[@mayhem:chatbrainz.org](https://matrix.to/#/@mayhem:chatbrainz.org) lb and meb redis are separate already. not sure what caused it. were meb or lb under elevated traffic when this happened?
I would check myself but I am unsure when this started.
FWIW, I did find some queries to donor api just before the redis mess started
mayhem[m]
no elevated traffic; nothing I could see, except from redis connection messages.
lucifer[m]
So I have implemented a cache for those queries
Testing it in beta at the moment.
mayhem[m]
and redis flushing its data to disk with heavy IO once a minute. that may not seem like a good idea...
lucifer[m]
Those queries could create a lot of db connections to meb db bringing down meb too
mayhem[m]
ah, interesting.
lucifer[m]
As for redis flushing, the bulk of the data in redis would be metadata caches.

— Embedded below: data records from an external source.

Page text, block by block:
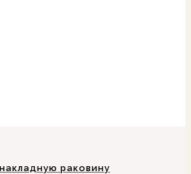
раковину
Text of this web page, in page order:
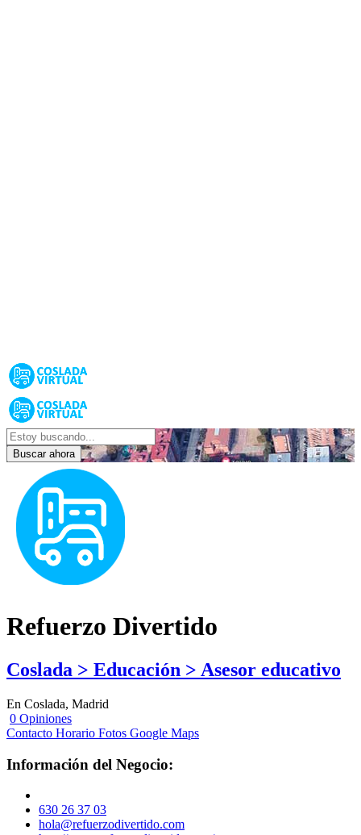
Buscar ahora
Refuerzo Divertido
Coslada > Educación > Asesor educativo
En Coslada, Madrid
0 Opiniones
Contacto Horario Fotos Google Maps
Información del Negocio:
630 26 37 03
hola@refuerzodivertido.com
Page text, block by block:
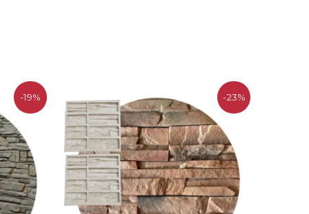
-19% -23%
precio
original
era:
$110.908.
precio
actual
es:
$85.000.
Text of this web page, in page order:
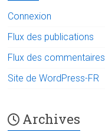
Connexion
Flux des publications
Flux des commentaires
Site de WordPress-FR
Archives
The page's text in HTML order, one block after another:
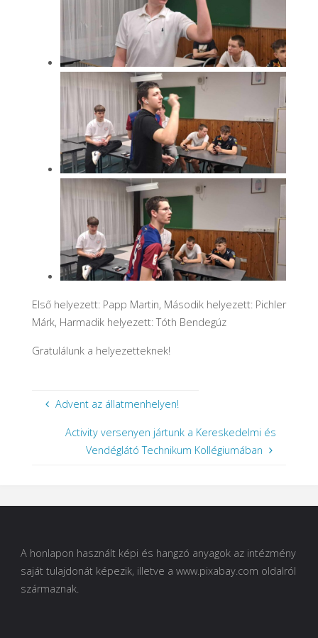
Első helyezett: Papp Martin, Második helyezett: Pichler
Márk, Harmadik helyezett: Tóth Bendegúz
Gratulálunk a helyezetteknek!
Advent az állatmenhelyen!
Activity versenyen jártunk a Kereskedelmi és
Vendéglátó Technikum Kollégiumában
A honlapon használt képi és hangzó anyagok az intézmény
saját tulajdonát képezik, illetve a www.pixabay.com oldalról
származnak.
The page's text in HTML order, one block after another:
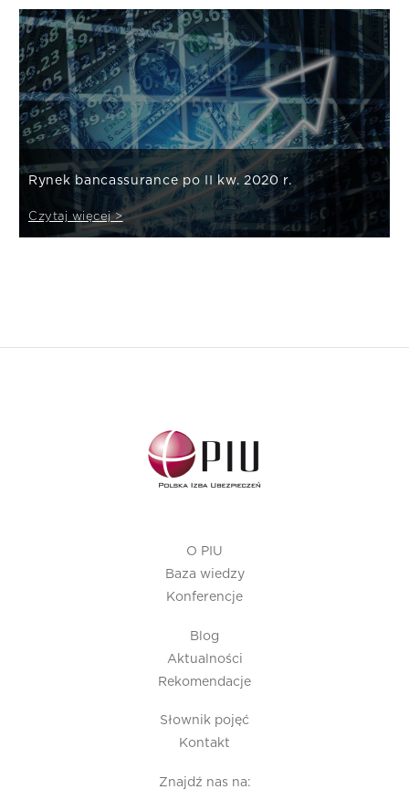
Rynek bancassurance po II kw. 2020 r.
Czytaj więcej >
O PIU
Baza wiedzy
Konferencje
Blog
Aktualności
Rekomendacje
Słownik pojęć
Kontakt
Znajdź nas na:
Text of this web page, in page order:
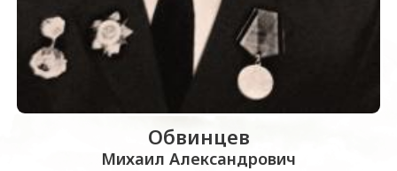
Обвинцев
Михаил Александрович
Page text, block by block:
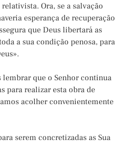
Ora, se a salvação
esperança de recuperação
que Deus libertará as
a sua condição penosa, para
lembrar que o Senhor continua
para realizar esta obra de
acolher convenientemente
serem concretizadas as Sua
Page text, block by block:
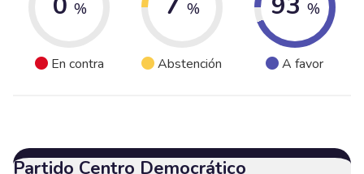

Wild guess would be metadata caches overwhelmed redis somehow and that caused issues in lb which caused the meb dono queries to lag and brought down meb too
But I will have to dig deeper
To be sure
zas[m]
mayhem: How metabrainz.org linked to kiss? Kiss exhibits high disk write activity every 4 minutes for 3 minutes, leading to overall high disk I/O, load is rather low, cpu usage is low, memory usage looks normal
mayhem[m]
That might be redis flushing to disk, which seems excessive
<zas[m]> "But metabrainz.org use this..." <- no, but it looks like lucifer may have put a lot of load on the DB testing a pesky query, which may have caused this. that query is now being cached to limit the impact.